Task to carry out :: An exact transcription of all the data is required; the pictures are to be left out.

Records from a data collection:
- - -

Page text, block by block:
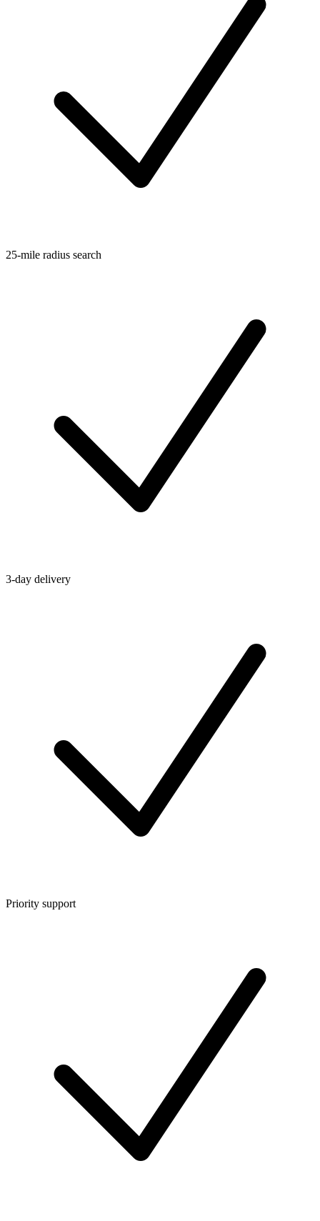
25-mile radius search
3-day delivery
Priority support
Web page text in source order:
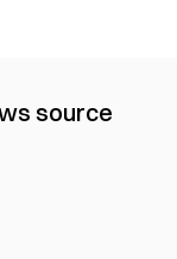
source
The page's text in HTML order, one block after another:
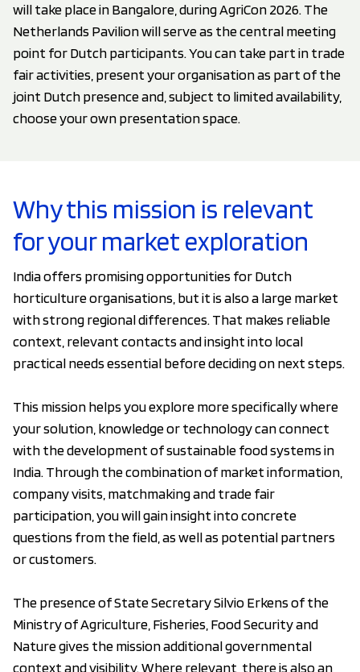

- - -

Response below ::
Page text, block by block:
25-mile radius search
3-day delivery
Priority support
Web page text in source order:
source
The page's text in HTML order, one block after another:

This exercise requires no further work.